Das Aufenthaltsrecht wird bei der erstmaligen Erteilung für ein Jahr gewährt. Liegen bei Ablauf der Befristung die Voraussetzungen weiterhin vor, wird es bei der ersten Verlängerung für weitere drei und anschließend jeweils fünf Jahre verlängert.
Ein späterer Umstieg auf den Aufenthaltstitel Daueraufenthalt – EU ist bei Erfüllung aller Erteilungsvoraussetzungen möglich.
Ausschluss und Entzug von internationalem Schutz
Bestimmte Personengruppen sind nicht schutzwürdig, da sie beispielsweise durch ihr Verhalten eine Gefahr für die Gemeinschaft oder die Sicherheit Österreichs darstellen, etwa durch die Begehung einer schweren strafbaren Handlung. Personen, die Kriegsverbrechen, Verbrechen gegen die Menschlichkeit oder schwere nichtpolitische Verbrechen begangen haben, sind von der Anerkennung als Flüchtling ausgeschlossen.
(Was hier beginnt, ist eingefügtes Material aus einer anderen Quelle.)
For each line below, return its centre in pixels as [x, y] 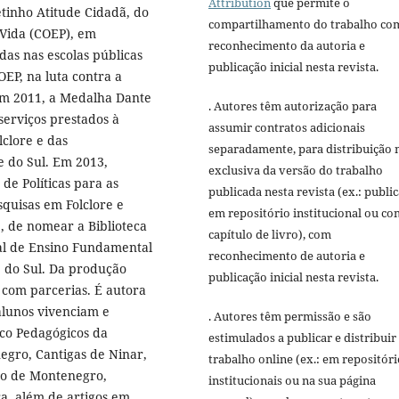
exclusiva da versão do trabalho [296, 170]
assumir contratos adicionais [287, 127]
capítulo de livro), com [270, 234]
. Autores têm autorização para [293, 106]
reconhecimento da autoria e [287, 45]
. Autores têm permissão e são [290, 316]
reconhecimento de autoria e [287, 255]
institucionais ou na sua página [292, 380]
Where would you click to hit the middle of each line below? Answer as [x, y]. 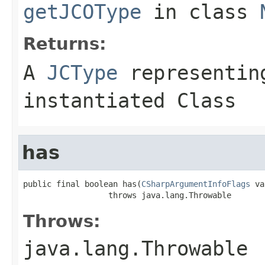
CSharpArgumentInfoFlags [196, 184]
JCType [82, 72]
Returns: [65, 43]
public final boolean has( [82, 184]
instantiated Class [130, 100]
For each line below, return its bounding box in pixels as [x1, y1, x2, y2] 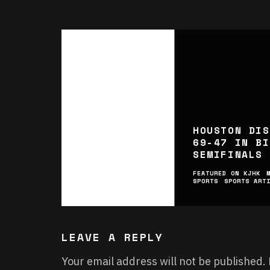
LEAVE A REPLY [61, 228, 163, 245]
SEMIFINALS [192, 146, 263, 162]
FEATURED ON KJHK [192, 168, 260, 178]
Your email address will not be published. [61, 254, 266, 268]
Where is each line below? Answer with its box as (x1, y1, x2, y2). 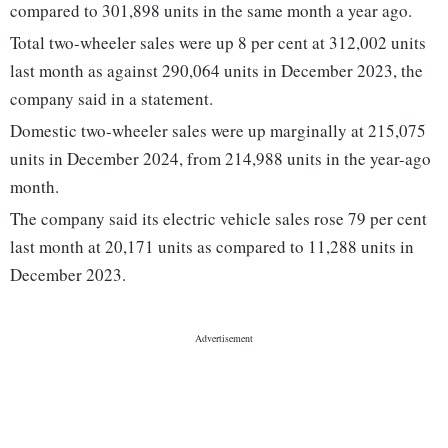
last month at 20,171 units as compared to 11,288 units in (10, 235, 414, 259)
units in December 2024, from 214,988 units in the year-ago (10, 147, 431, 171)
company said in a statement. (10, 87, 213, 111)
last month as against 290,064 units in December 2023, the (10, 59, 423, 83)
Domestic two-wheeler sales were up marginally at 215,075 (10, 119, 426, 143)
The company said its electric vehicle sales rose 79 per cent (10, 207, 427, 231)
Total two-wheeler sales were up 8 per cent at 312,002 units (10, 31, 426, 55)
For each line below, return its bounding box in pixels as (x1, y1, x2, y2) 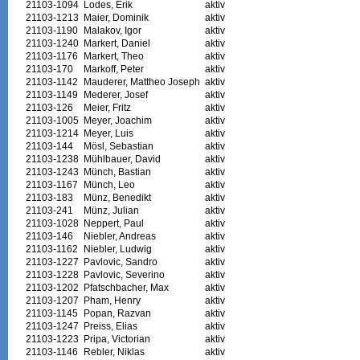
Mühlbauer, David (83, 153, 161, 165)
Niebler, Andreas (83, 230, 156, 242)
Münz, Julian (83, 204, 139, 216)
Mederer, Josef (83, 88, 148, 100)
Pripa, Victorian (83, 333, 150, 345)
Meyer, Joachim (83, 114, 152, 126)
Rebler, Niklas (83, 346, 145, 358)
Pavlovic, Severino (83, 268, 165, 280)
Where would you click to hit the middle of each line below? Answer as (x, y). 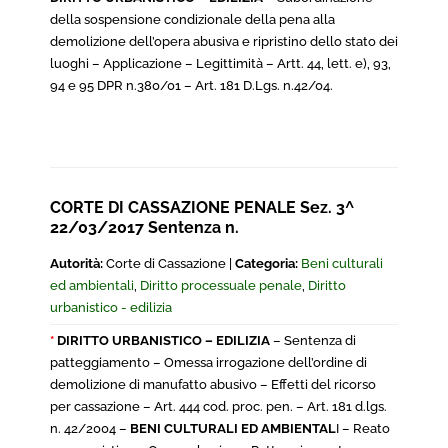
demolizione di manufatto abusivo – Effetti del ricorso (213, 384)
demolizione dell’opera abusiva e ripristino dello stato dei (224, 41)
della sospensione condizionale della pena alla (192, 19)
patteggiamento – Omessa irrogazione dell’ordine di (208, 362)
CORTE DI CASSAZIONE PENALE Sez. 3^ (202, 207)
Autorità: (76, 263)
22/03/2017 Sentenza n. (144, 227)
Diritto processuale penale (221, 285)
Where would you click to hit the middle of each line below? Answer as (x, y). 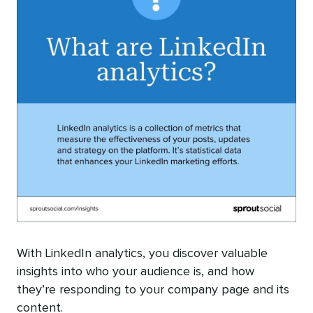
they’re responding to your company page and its (153, 290)
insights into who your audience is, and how (136, 272)
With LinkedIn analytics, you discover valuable (142, 254)
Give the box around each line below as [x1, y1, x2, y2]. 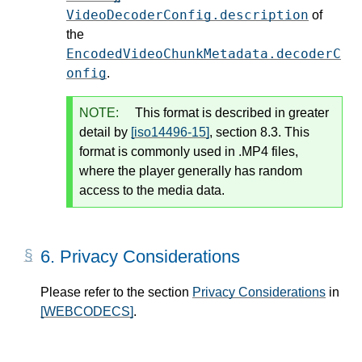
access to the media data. [79, 183, 225, 198]
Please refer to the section [40, 285, 192, 300]
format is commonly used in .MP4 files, [79, 145, 298, 159]
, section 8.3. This [209, 125, 309, 140]
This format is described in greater [132, 106, 329, 120]
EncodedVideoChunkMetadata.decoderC [66, 46, 341, 62]
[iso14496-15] [131, 125, 209, 140]
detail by [79, 125, 131, 140]
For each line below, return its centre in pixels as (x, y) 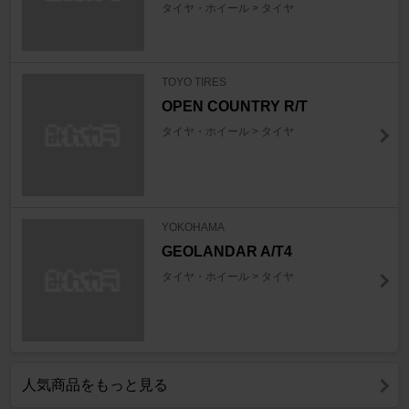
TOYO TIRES (194, 83)
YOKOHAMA (193, 228)
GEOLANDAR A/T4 (226, 252)
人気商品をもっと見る (95, 385)
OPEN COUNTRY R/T (234, 107)
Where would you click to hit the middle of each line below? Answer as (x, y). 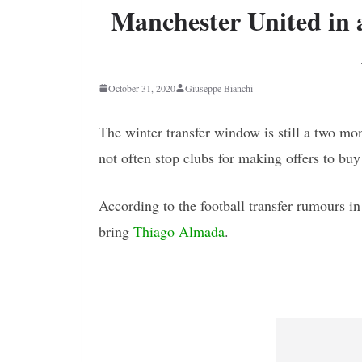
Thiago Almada (179, 231)
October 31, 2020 (142, 88)
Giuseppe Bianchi (219, 88)
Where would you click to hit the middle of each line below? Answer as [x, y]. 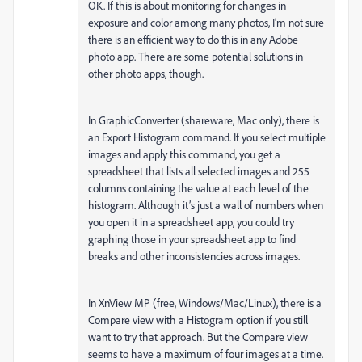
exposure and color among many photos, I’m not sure [206, 22]
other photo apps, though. [146, 73]
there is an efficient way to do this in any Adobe [193, 39]
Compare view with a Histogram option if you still [198, 320]
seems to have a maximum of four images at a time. [206, 354]
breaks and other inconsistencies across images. [194, 256]
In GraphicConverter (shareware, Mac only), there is [204, 120]
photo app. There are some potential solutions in [196, 56]

Entzug der Flüchtlingseigenschaft
Die Flüchtlingseigenschaft ist zu entziehen, wenn die betroffene Person u.a.
- nicht (mehr) schutzwürdig ist,
- einen Ausschlussgrund gesetzt hat,
- sich wieder dem Schutz des Herkunftsstaats unterstellt oder
- die Flüchtlingseigenschaft aufgrund falscher Darstellung oder durch Verschweigen von Tatsachen erhalten hat.
Darüber hinaus wird von Amts wegen ein Entzugsverfahren eingeleitet, wenn sich aus der Analyse der Staatendokumentation ergibt, dass es im Herkunftsstaat des Betroffenen zu einer wesentlichen, dauerhaften Veränderung der spezifischen, insbesondere politischen, Verhältnisse, die für die Furcht vor Verfolgung maßgeblich sind, gekommen ist.
Entzug des Status subsidiären Schutzes
Der Status des subsidiären Schutzes ist zu entziehen, wenn die betroffene Person
- nicht (mehr) schutzwürdig ist,
- einen Ausschlussgrund gesetzt hat,
- die Staatsangehörigkeit eines anderen Staates erlangt hat,
- den Status aufgrund falscher Darstellung oder durch Verschweigen von Tatsachen erhalten hat oder
- den Herkunftsstaat zur Entgehung der Strafverfolgung wegen einer oder mehrerer Straftaten verlassen hat.
Folgen des Entzugs von internationalem Schutz
Wird der internationale Schutz entzogen, so hat dies in der Regel eine aufenthaltsbeendende Maßnahme (z.B. Abschiebung) zur Folge, es sei denn, es kommt abhängig vom Einzelfall ein anderes Aufenthaltsrecht in Frage.
Unbegleitete minderjährige Fremde
Im Asylverfahren sind unter unbegleiteten minderjährigen Fremden alle Drittstaatsangehörige oder staatenlose Personen unter 18 Jahren zu verstehen, die sich nicht in Begleitung eines Elternteils oder einer/eines sonstigen Obsorgeberechtigten befinden. Für diese Kinder und Jugendlichen bestehen Sonderbestimmungen.
Die Obsorge obliegt ab dem ersten Tag den örtlich zuständigen Kinder- und Jugendhilfeträgern. Die Obsorge umfasst grundsätzlich auch die Vertretung im Asylverfahren (Verfahrensvertretung).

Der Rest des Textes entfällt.